(Material supplied)
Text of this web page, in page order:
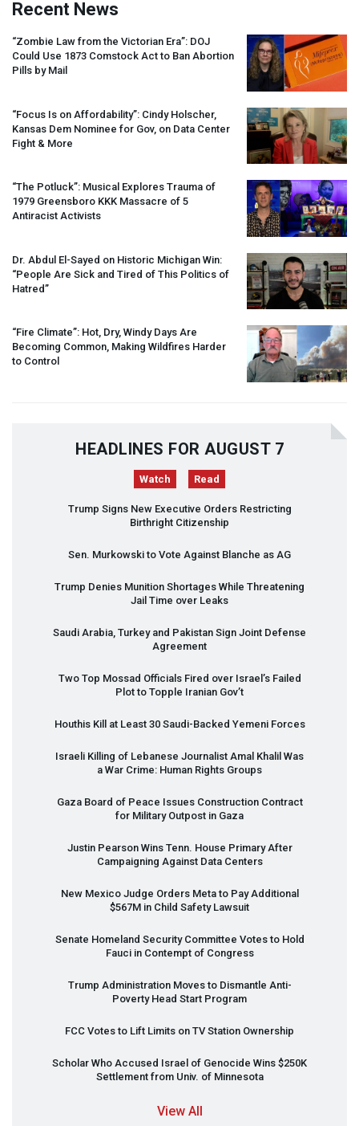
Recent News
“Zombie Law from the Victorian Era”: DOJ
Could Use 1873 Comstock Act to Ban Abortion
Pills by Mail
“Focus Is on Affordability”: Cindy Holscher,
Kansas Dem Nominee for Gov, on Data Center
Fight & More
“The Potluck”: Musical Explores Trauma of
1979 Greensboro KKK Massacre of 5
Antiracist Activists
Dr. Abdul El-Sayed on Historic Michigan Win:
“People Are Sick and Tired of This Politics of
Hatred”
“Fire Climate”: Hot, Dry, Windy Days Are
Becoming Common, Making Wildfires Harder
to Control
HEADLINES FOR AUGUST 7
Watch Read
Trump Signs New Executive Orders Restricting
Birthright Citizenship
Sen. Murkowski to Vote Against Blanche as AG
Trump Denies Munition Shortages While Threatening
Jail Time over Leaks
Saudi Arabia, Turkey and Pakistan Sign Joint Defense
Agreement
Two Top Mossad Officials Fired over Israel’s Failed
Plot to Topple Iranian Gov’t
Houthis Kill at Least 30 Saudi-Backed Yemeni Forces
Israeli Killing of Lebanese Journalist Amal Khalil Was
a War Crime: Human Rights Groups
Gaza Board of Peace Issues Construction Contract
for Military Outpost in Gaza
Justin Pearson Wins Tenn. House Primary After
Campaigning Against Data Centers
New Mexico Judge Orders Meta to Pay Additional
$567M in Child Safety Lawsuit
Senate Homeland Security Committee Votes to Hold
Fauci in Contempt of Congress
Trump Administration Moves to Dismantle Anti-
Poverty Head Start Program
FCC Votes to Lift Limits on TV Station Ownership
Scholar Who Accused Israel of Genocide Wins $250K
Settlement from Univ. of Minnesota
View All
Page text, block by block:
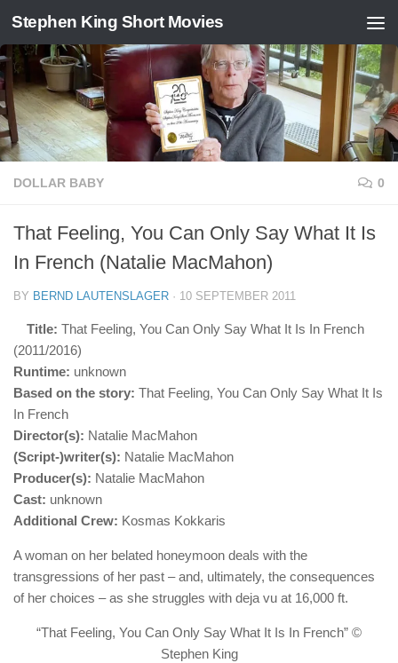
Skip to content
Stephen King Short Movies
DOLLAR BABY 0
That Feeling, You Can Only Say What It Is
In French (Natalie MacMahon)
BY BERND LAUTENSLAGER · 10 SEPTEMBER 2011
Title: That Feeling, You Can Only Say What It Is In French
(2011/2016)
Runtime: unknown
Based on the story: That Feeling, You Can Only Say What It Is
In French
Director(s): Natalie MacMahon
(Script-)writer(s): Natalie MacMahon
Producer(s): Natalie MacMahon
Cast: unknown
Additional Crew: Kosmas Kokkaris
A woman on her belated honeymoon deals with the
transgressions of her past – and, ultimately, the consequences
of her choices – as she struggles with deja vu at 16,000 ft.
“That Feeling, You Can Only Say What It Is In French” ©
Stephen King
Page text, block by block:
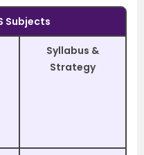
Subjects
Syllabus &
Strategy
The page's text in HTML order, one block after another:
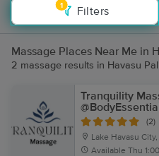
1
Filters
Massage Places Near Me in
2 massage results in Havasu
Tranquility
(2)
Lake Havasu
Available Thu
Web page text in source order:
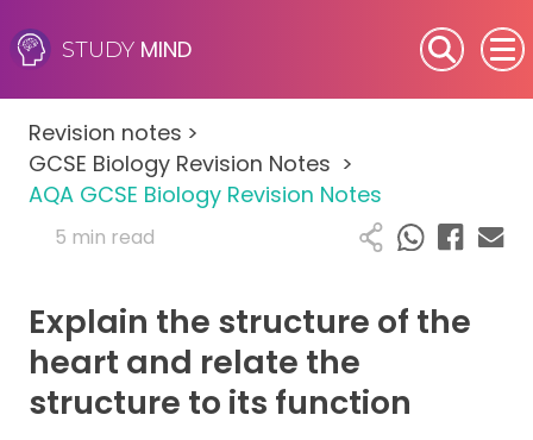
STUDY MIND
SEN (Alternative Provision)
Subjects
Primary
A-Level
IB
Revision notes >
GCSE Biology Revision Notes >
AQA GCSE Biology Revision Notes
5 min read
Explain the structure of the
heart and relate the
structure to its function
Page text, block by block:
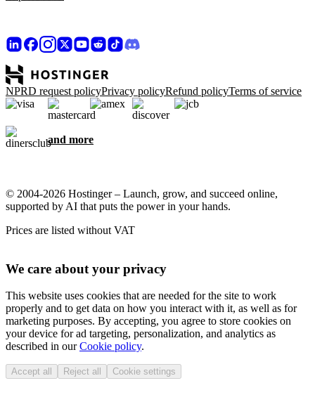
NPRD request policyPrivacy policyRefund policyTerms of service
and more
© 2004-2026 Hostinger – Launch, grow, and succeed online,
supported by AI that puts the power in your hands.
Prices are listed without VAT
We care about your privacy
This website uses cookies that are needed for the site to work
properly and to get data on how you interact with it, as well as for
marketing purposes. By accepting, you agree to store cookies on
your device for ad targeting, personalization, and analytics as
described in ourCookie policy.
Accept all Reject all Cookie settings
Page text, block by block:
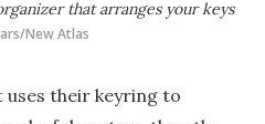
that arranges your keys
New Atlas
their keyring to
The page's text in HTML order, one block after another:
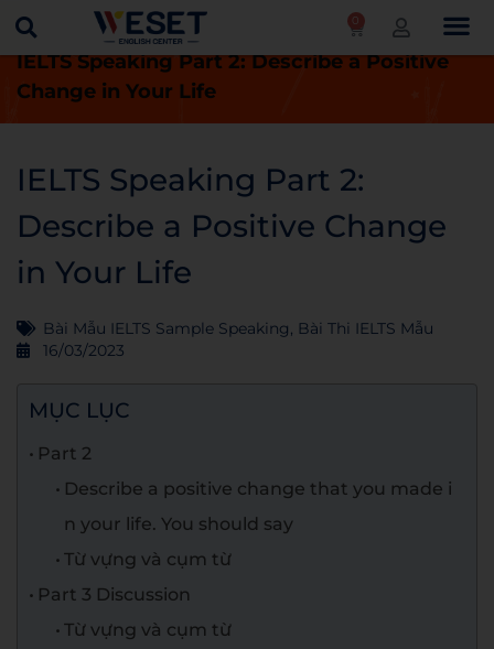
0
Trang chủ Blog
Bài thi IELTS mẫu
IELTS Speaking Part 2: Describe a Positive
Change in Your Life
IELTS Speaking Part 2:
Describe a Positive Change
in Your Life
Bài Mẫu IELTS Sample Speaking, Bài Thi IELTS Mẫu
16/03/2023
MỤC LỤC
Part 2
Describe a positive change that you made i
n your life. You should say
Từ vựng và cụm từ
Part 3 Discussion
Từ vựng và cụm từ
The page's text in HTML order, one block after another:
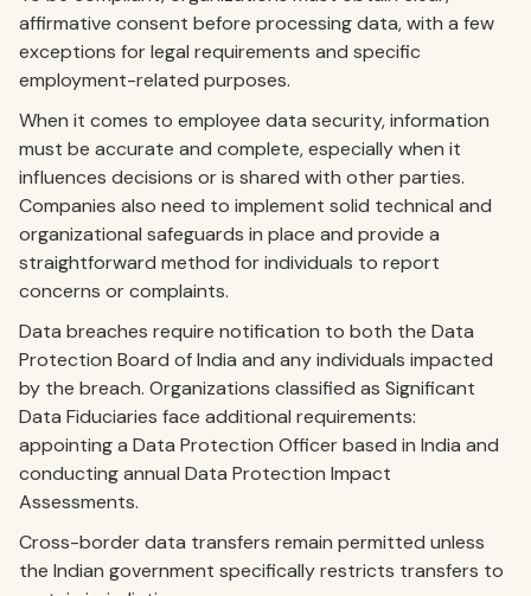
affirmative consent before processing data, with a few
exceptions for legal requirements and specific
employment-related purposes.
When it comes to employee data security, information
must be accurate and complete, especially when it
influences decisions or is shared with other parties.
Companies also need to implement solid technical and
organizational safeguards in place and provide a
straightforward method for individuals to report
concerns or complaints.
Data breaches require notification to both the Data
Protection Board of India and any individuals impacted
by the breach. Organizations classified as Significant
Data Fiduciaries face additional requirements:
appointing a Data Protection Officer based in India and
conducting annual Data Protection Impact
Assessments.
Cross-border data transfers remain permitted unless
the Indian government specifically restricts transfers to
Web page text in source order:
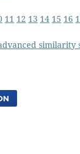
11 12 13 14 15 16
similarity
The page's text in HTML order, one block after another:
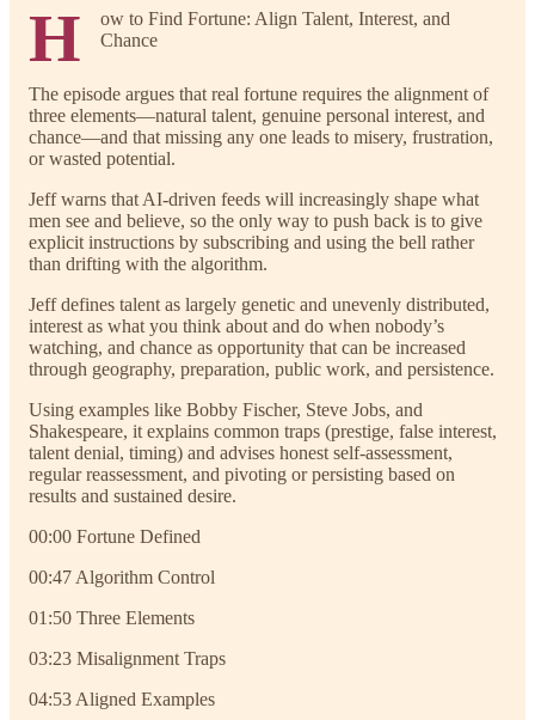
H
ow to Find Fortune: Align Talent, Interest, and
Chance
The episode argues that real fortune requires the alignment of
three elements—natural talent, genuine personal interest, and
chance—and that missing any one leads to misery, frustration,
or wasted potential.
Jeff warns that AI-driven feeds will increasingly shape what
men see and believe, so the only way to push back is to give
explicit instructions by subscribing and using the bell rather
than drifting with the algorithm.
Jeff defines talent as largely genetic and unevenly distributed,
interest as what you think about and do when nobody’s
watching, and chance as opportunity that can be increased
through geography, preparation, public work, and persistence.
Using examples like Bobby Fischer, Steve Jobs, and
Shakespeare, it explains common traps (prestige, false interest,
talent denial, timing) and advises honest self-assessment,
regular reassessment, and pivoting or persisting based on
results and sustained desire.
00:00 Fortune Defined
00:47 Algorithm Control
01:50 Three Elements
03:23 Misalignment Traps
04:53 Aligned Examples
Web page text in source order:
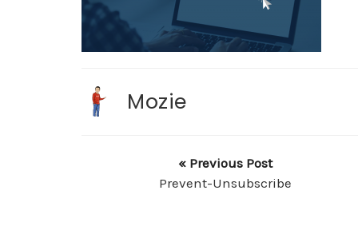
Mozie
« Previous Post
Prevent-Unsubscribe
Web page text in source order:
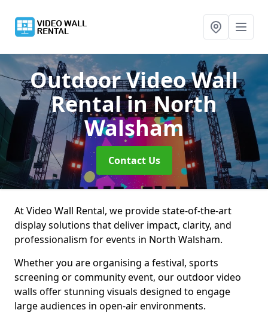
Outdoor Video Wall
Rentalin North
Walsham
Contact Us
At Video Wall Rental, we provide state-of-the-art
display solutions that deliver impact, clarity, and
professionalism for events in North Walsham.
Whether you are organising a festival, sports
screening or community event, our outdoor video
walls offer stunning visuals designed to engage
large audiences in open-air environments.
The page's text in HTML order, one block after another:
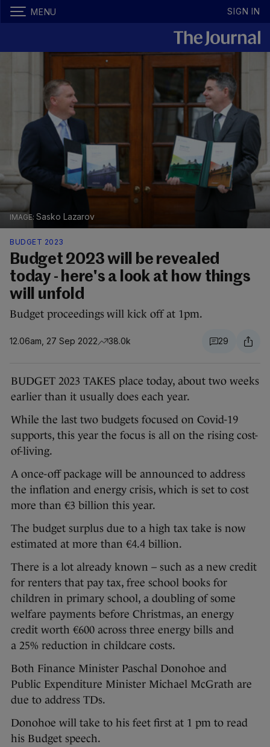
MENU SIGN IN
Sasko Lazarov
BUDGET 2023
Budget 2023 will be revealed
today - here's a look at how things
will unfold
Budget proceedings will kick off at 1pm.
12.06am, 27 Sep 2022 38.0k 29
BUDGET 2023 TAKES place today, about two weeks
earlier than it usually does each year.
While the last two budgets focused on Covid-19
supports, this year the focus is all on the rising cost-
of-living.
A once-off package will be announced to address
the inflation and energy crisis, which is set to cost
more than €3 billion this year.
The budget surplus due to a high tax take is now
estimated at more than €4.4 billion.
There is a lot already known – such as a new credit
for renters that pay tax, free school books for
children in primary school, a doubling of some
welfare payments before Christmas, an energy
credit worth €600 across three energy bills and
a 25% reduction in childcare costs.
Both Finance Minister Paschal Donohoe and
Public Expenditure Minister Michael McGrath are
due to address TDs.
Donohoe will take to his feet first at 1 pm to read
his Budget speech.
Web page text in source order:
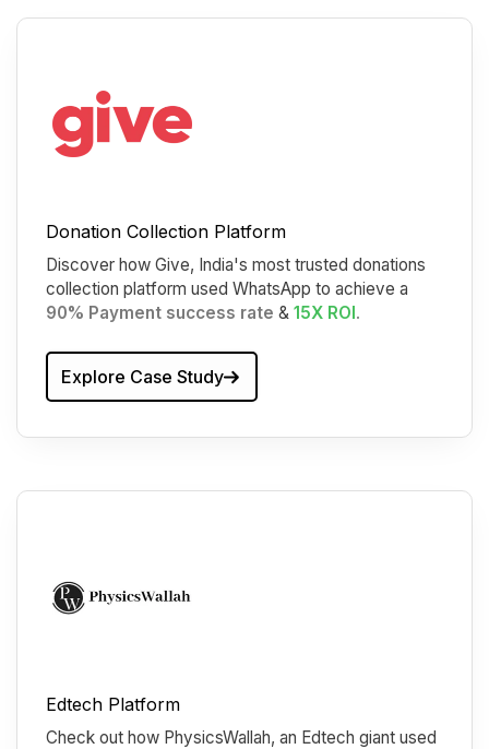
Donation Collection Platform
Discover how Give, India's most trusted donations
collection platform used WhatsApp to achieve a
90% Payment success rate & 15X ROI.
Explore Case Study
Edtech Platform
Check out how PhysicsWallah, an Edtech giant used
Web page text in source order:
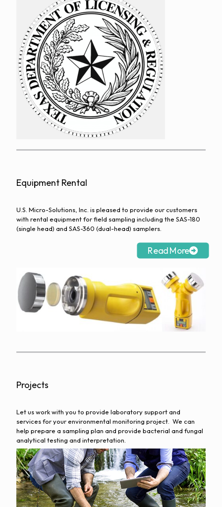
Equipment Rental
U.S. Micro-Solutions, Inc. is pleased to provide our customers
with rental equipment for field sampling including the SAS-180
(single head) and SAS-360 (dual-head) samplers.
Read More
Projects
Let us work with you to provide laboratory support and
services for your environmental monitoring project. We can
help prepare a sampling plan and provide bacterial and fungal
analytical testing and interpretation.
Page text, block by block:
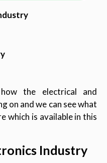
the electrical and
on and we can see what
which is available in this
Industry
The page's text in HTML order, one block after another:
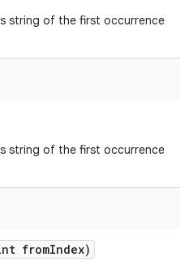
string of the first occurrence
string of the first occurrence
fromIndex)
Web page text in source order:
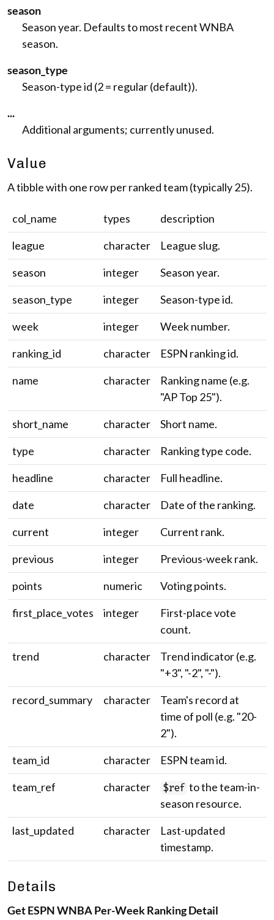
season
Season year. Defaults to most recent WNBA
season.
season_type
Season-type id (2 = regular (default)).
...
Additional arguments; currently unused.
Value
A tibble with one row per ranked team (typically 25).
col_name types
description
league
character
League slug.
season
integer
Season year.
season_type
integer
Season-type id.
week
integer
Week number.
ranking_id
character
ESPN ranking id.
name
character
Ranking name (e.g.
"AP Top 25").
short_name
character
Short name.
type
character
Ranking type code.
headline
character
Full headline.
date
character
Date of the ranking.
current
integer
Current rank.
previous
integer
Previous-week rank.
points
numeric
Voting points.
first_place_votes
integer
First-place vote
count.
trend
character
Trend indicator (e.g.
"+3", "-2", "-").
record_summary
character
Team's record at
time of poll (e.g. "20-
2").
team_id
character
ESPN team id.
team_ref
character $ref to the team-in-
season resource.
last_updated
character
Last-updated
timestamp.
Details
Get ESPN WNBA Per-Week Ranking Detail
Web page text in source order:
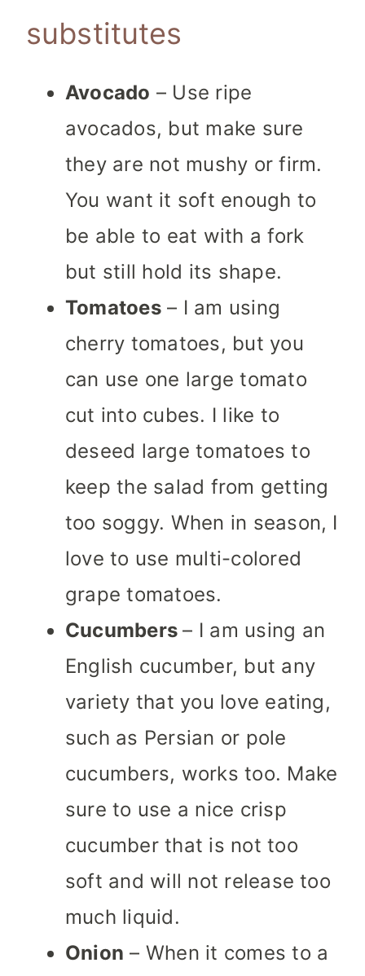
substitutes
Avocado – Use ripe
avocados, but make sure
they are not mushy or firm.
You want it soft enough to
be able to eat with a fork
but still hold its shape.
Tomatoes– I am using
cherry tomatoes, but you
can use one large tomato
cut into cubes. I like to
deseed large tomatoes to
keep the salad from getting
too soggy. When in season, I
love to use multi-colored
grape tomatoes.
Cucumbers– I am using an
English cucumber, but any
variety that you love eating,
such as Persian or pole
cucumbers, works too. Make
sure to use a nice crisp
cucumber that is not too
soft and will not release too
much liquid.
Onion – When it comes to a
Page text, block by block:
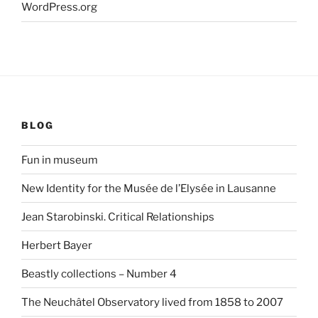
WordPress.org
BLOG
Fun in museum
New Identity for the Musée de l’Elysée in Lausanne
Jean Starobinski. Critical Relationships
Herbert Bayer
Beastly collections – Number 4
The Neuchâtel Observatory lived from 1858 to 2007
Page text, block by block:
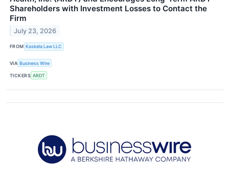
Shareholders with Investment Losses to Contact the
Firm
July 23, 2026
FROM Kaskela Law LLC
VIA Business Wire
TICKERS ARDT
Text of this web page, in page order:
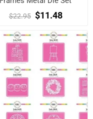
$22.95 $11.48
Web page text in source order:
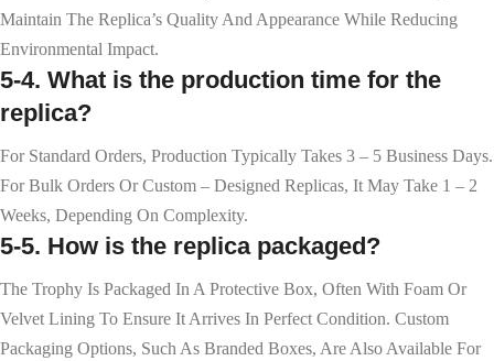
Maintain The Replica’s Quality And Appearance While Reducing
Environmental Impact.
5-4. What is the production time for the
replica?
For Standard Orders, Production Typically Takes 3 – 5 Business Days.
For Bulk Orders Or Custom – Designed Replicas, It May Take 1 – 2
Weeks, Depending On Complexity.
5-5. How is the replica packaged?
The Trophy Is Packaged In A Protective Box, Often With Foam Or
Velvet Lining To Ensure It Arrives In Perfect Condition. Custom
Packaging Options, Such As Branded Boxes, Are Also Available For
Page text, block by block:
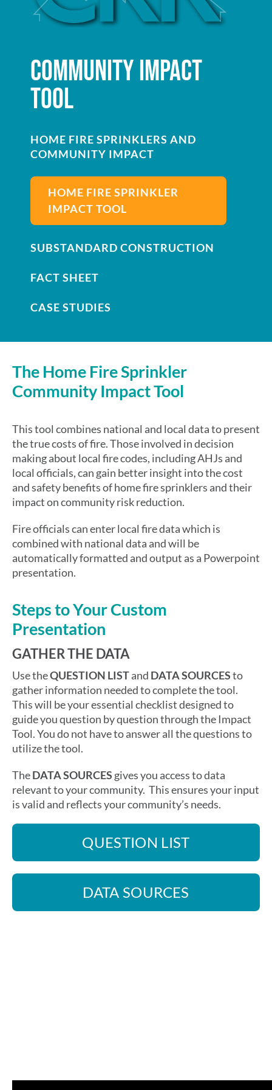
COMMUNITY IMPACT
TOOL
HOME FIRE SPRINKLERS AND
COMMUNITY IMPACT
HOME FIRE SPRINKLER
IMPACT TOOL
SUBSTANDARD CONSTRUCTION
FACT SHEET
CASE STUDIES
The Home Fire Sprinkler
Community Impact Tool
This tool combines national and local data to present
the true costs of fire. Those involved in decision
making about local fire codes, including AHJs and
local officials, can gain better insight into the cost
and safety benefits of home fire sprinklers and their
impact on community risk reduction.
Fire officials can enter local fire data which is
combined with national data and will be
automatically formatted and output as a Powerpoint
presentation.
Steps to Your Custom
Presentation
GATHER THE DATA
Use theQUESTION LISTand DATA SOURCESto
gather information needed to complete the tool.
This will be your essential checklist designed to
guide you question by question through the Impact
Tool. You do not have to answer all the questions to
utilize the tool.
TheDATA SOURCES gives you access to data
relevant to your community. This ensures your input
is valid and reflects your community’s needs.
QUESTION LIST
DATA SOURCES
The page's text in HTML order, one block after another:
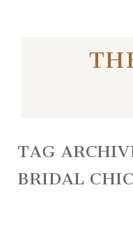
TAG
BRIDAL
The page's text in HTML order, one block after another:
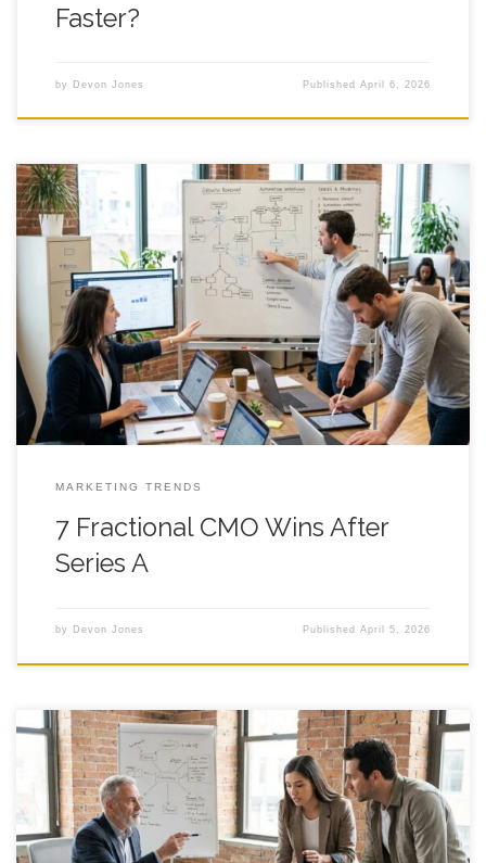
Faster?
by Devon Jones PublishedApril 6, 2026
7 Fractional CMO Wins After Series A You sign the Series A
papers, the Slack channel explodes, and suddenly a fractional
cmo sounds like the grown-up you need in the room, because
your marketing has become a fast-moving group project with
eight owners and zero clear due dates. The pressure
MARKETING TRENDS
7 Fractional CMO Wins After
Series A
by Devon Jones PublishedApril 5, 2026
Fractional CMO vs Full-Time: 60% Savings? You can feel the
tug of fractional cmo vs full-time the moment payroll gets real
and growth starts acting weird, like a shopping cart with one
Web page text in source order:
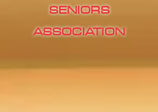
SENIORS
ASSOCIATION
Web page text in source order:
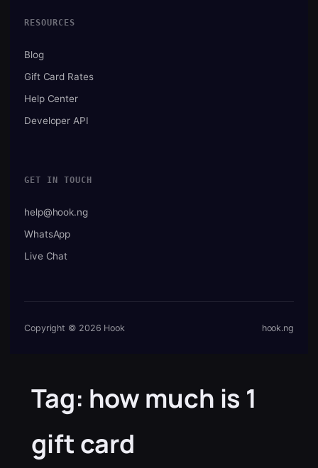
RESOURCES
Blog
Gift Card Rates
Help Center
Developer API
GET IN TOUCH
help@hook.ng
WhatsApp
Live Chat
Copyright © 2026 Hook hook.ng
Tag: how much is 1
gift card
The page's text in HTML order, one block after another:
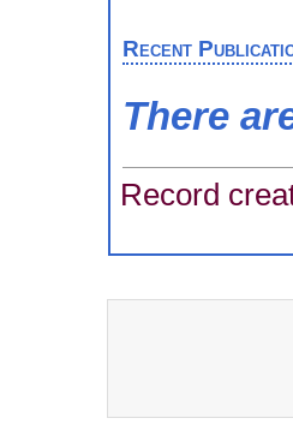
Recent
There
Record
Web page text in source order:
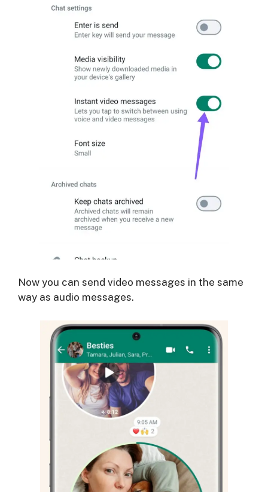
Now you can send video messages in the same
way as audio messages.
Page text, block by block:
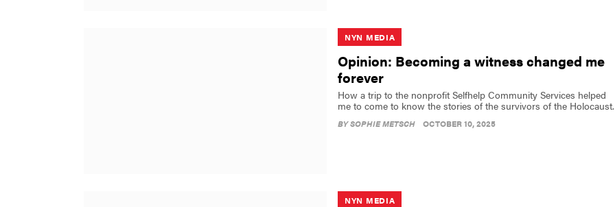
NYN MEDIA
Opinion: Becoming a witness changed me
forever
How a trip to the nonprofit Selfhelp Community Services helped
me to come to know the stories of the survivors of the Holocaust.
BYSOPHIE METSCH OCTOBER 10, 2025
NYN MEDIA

(What you are asked to do) Of the records above, print only the lines from the one containing "IELTS Speaking Part 2: Describe a Positive" through the one containing "affirmative consent before", inclusive and unaltered, leaving out pictures.

(Reply to the task)
IELTS Speaking Part 2: Describe a Positive
Change in Your Life
IELTS Speaking Part 2:
Describe a Positive Change
in Your Life
Bài Mẫu IELTS Sample Speaking, Bài Thi IELTS Mẫu
16/03/2023
MỤC LỤC
Part 2
Describe a positive change that you made i
n your life. You should say
Từ vựng và cụm từ
Part 3 Discussion
Từ vựng và cụm từ
The page's text in HTML order, one block after another:
affirmative consent before processing data, with a few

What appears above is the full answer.